But you can do a lot more with your application's filesystem, as you'll find out during the rest of this screencast.

How do you include the filesystem in your own application?

Now that you have a general flavor of how a filesystem might be useful to your application, let's look at how to get started with it. In other words, what do you need to do to include a filesystem into your application? The answer is: Nothing. Remember the 'runtime container', which is the collective name for the 5 mandatory modules that every NetBeans Platform application must have? Well, as you can see, one of the 5 mandatory modules is the FileSystem API. Hence, every single NetBeans Platform application is able to make use of the NetBeans Platform's filesystem.

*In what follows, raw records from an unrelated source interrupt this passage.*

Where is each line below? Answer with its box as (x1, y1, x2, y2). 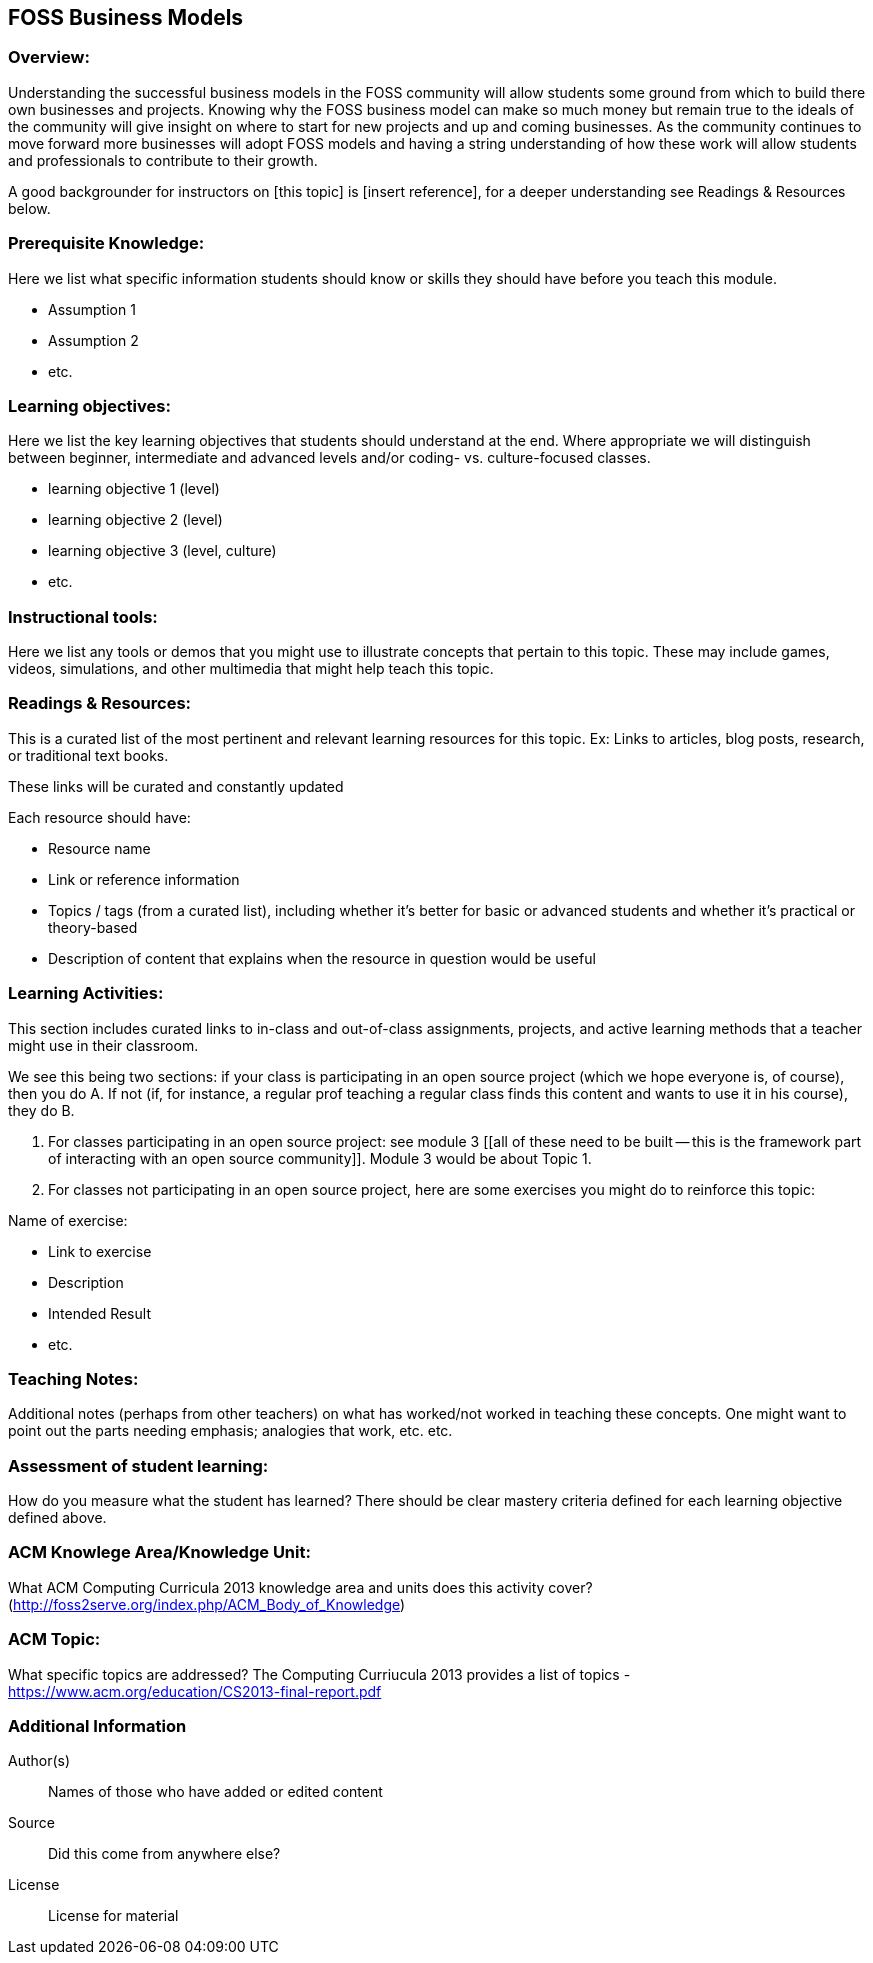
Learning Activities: (8, 983, 164, 1004)
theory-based (48, 918, 138, 936)
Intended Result (48, 1304, 151, 1322)
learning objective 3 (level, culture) (48, 542, 277, 560)
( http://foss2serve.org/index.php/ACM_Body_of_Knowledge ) (8, 1595, 406, 1613)
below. (8, 199, 51, 217)
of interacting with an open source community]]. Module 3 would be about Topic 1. (48, 1149, 592, 1167)
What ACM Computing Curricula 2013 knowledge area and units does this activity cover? (8, 1578, 593, 1596)
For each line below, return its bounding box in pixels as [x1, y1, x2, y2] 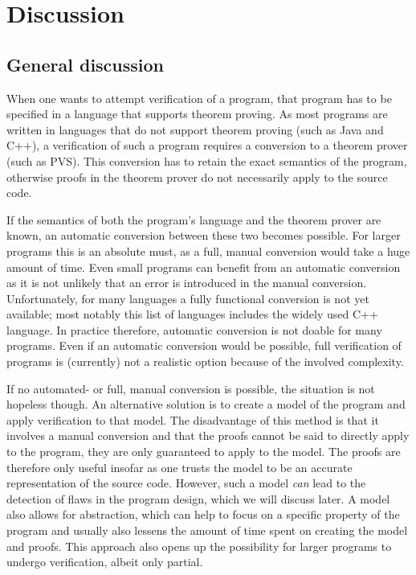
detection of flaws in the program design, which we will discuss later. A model [6, 490, 390, 507]
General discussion [6, 51, 165, 76]
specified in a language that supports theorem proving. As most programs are [6, 105, 388, 122]
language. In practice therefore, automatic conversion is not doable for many [6, 321, 382, 338]
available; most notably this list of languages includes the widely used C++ [6, 306, 378, 322]
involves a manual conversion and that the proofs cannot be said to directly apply [6, 427, 410, 444]
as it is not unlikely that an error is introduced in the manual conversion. [6, 274, 367, 291]
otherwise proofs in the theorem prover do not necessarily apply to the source [6, 168, 388, 185]
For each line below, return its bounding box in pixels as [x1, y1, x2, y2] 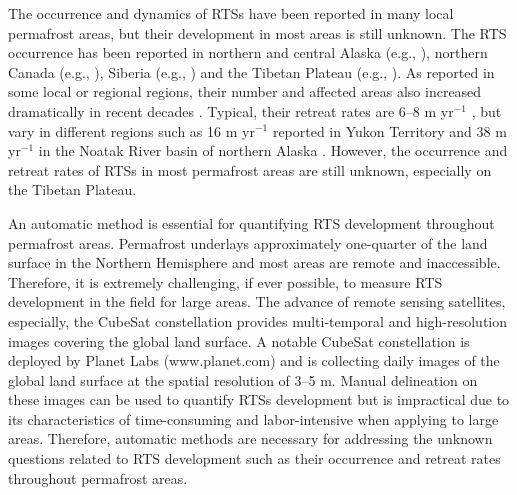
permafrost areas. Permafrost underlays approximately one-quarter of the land [8, 232, 488, 253]
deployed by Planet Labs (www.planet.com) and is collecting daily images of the [8, 350, 500, 371]
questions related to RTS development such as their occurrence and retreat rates [8, 448, 501, 469]
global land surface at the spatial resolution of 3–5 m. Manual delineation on [8, 369, 478, 390]
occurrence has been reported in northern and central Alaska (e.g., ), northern [8, 42, 488, 63]
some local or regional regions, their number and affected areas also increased [8, 81, 482, 102]
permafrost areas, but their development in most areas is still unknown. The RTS [8, 22, 507, 43]
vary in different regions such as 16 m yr [8, 120, 255, 141]
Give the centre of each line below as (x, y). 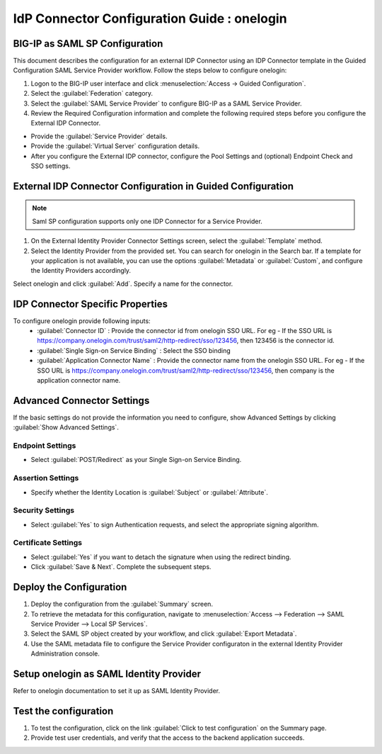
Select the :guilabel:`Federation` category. (92, 94)
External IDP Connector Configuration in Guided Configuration (153, 186)
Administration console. (65, 654)
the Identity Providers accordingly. (81, 271)
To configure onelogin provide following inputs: (82, 321)
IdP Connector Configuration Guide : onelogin (150, 18)
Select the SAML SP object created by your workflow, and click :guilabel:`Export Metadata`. (164, 634)
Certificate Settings (48, 543)
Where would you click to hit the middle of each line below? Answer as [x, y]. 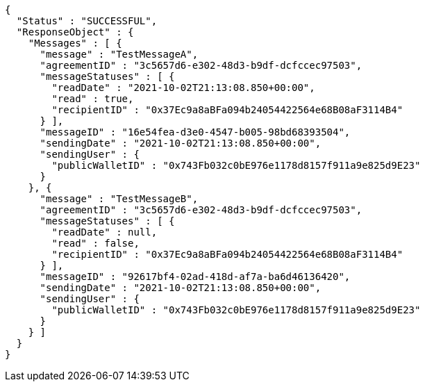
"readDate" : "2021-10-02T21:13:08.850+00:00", [183, 88]
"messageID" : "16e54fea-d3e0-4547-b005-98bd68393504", [195, 132]
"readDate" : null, [105, 232]
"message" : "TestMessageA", [119, 54]
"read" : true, [93, 99]
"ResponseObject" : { [75, 32]
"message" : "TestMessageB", [119, 199]
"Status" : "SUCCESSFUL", [87, 21]
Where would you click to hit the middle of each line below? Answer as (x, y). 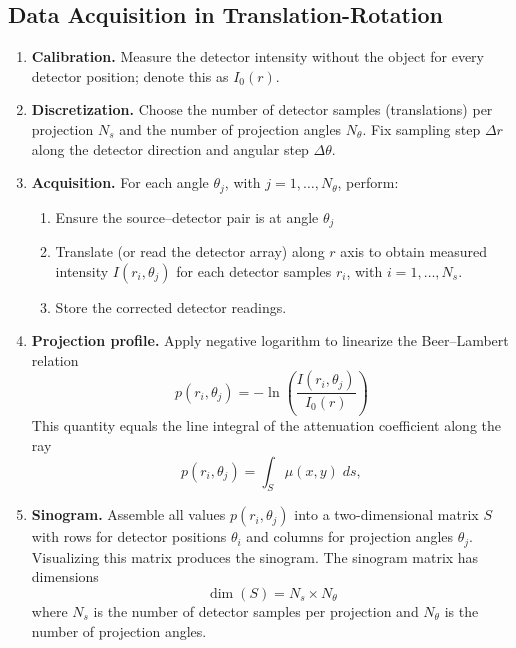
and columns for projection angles (350, 536)
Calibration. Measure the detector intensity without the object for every (257, 56)
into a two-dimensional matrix (386, 514)
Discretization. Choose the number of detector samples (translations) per (262, 109)
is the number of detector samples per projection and (256, 611)
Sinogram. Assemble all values (128, 514)
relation (55, 359)
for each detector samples (254, 270)

How do you contribute to the filesystem?

So, at this point we're aware that a NetBeans Platform application has a filesystem and that modules can contribute folders and files to it. So, the next question is, how does it do that? It does that by means of a small XML file that each module can have. Modules do not HAVE to have this file, but they can't have more than one of these. This file goes by various names. Its physical name is 'layer.xml' file. Some people refer to it as 'the layer file', others as 'the layer', and still others as 'the module configuration file'.

How do you create one of these layer files?

The next question is: How do you create one of these layer files? Well, whenever you create a new module, the Module Project template prompts you to create the layer file.


If you choose not to create it, then it will be created when you use one of the file templates that generates stubs for an API that requires usage of the layer. So, for example, when you use the New Action wizard to create a new menu item, the wizard will create a layer file if it doesn't already exist, because the New Action wizard needs to add new folders and files to it in order to register the menu item.


Finally, note that if you use the Groovy script to create the module, the layer file is automatically created.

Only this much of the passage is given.